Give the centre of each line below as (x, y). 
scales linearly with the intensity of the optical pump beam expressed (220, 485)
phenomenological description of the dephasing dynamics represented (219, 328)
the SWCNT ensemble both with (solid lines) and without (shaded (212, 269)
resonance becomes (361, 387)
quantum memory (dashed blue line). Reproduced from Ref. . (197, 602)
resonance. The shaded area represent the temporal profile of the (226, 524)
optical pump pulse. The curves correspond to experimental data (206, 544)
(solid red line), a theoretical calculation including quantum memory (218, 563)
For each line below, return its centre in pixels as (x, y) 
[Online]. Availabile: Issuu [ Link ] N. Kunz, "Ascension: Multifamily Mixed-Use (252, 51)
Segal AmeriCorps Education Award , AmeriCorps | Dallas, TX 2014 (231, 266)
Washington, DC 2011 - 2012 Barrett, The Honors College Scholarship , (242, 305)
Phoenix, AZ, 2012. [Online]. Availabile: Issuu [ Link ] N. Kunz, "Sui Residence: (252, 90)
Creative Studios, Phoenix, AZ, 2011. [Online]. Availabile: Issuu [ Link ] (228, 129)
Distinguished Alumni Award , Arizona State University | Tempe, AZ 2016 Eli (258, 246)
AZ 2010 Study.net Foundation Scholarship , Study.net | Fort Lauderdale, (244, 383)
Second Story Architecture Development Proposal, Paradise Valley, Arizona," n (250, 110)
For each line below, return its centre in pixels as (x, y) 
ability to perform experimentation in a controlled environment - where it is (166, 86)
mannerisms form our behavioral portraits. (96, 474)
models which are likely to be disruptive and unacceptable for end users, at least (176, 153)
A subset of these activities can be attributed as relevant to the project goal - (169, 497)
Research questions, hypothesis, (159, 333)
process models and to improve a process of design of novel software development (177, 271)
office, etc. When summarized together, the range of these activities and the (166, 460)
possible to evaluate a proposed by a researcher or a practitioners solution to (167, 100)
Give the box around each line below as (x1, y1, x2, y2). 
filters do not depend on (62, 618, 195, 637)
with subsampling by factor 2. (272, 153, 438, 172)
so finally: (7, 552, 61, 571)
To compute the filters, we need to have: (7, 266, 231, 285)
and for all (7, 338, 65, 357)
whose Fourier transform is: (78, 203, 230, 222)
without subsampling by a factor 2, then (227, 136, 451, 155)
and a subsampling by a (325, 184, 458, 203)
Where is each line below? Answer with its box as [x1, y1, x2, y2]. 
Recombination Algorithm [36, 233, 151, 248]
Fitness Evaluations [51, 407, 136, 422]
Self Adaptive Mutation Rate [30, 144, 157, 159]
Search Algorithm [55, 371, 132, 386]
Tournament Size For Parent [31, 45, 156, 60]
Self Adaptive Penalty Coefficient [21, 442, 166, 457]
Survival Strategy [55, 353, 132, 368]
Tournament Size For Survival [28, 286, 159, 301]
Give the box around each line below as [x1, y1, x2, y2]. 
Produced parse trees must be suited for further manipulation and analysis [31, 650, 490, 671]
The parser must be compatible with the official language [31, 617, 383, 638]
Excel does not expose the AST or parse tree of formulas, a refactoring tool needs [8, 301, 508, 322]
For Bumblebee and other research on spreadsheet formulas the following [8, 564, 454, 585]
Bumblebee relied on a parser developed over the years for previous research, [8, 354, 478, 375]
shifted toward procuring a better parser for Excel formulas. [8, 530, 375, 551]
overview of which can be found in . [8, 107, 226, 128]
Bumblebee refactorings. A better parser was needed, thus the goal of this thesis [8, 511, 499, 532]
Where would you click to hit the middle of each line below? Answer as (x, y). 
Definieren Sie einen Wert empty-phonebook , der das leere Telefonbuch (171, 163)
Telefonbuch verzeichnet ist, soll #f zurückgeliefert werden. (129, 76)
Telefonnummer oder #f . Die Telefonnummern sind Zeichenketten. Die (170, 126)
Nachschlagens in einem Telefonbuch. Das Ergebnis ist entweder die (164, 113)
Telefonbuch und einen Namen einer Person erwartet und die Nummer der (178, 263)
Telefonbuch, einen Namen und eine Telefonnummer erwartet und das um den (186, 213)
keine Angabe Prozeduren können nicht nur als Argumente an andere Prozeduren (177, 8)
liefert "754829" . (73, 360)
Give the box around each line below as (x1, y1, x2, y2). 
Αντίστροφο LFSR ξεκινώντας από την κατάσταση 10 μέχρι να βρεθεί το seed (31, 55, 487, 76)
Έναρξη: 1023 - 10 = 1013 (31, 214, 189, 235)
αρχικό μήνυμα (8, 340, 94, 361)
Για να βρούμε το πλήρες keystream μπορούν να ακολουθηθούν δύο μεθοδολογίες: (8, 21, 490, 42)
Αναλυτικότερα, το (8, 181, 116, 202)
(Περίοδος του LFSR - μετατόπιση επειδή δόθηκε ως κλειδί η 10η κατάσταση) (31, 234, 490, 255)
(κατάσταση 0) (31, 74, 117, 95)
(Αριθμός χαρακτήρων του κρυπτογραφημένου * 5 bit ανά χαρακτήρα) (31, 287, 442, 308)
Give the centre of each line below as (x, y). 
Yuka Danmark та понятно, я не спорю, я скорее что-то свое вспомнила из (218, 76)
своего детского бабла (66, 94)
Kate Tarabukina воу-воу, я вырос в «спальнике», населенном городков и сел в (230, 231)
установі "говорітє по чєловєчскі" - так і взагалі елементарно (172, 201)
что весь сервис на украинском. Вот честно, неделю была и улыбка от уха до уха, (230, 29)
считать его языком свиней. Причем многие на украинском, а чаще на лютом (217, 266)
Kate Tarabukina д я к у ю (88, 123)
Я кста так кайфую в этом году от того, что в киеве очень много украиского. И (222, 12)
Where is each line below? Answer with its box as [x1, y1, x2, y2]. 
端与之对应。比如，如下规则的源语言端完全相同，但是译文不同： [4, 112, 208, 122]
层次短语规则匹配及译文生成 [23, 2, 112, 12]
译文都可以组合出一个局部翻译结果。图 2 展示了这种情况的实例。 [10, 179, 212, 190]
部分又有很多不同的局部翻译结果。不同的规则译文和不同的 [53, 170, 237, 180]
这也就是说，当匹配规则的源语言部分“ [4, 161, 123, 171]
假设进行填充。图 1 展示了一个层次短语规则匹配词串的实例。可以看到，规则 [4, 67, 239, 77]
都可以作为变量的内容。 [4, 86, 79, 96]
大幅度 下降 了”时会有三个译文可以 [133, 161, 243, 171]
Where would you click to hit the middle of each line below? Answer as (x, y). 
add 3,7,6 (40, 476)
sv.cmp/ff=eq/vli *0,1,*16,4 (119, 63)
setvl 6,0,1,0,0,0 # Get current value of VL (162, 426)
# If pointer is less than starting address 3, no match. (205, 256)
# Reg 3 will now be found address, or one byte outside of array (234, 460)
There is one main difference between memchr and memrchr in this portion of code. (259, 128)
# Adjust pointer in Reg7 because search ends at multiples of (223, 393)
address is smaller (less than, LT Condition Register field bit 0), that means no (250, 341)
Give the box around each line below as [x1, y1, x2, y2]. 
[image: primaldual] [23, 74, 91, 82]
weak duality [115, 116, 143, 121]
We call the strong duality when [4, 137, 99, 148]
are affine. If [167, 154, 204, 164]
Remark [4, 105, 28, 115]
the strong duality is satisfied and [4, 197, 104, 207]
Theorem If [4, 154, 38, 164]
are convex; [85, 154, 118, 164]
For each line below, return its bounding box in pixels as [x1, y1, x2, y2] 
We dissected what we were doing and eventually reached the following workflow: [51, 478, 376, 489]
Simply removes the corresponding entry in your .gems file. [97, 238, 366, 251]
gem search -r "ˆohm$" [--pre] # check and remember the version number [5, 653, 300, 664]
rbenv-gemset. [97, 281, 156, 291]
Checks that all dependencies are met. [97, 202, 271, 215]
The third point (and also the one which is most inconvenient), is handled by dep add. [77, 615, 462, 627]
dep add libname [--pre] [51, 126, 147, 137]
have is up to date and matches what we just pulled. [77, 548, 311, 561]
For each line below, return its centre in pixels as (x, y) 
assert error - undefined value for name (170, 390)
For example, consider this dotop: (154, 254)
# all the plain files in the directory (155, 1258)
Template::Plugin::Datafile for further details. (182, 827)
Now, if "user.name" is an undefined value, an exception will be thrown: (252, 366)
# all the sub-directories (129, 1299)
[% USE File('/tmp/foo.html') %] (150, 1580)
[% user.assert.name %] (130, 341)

## Your instructions
The range runs from the line with "(solid red line), a" up to and including the line with "Recombination Algorithm [36, 233, 151, 248]" in the listing above; please write out exactly those lines and nothing more.

## Response
(solid red line), a theoretical calculation including quantum memory (218, 563)
For each line below, return its centre in pixels as (x, y) 
[Online]. Availabile: Issuu [ Link ] N. Kunz, "Ascension: Multifamily Mixed-Use (252, 51)
Segal AmeriCorps Education Award , AmeriCorps | Dallas, TX 2014 (231, 266)
Washington, DC 2011 - 2012 Barrett, The Honors College Scholarship , (242, 305)
Phoenix, AZ, 2012. [Online]. Availabile: Issuu [ Link ] N. Kunz, "Sui Residence: (252, 90)
Creative Studios, Phoenix, AZ, 2011. [Online]. Availabile: Issuu [ Link ] (228, 129)
Distinguished Alumni Award , Arizona State University | Tempe, AZ 2016 Eli (258, 246)
AZ 2010 Study.net Foundation Scholarship , Study.net | Fort Lauderdale, (244, 383)
Second Story Architecture Development Proposal, Paradise Valley, Arizona," n (250, 110)
For each line below, return its centre in pixels as (x, y) 
ability to perform experimentation in a controlled environment - where it is (166, 86)
mannerisms form our behavioral portraits. (96, 474)
models which are likely to be disruptive and unacceptable for end users, at least (176, 153)
A subset of these activities can be attributed as relevant to the project goal - (169, 497)
Research questions, hypothesis, (159, 333)
process models and to improve a process of design of novel software development (177, 271)
office, etc. When summarized together, the range of these activities and the (166, 460)
possible to evaluate a proposed by a researcher or a practitioners solution to (167, 100)
Give the box around each line below as (x1, y1, x2, y2). 
filters do not depend on (62, 618, 195, 637)
with subsampling by factor 2. (272, 153, 438, 172)
so finally: (7, 552, 61, 571)
To compute the filters, we need to have: (7, 266, 231, 285)
and for all (7, 338, 65, 357)
whose Fourier transform is: (78, 203, 230, 222)
without subsampling by a factor 2, then (227, 136, 451, 155)
and a subsampling by a (325, 184, 458, 203)
Where is each line below? Answer with its box as [x1, y1, x2, y2]. 
Recombination Algorithm [36, 233, 151, 248]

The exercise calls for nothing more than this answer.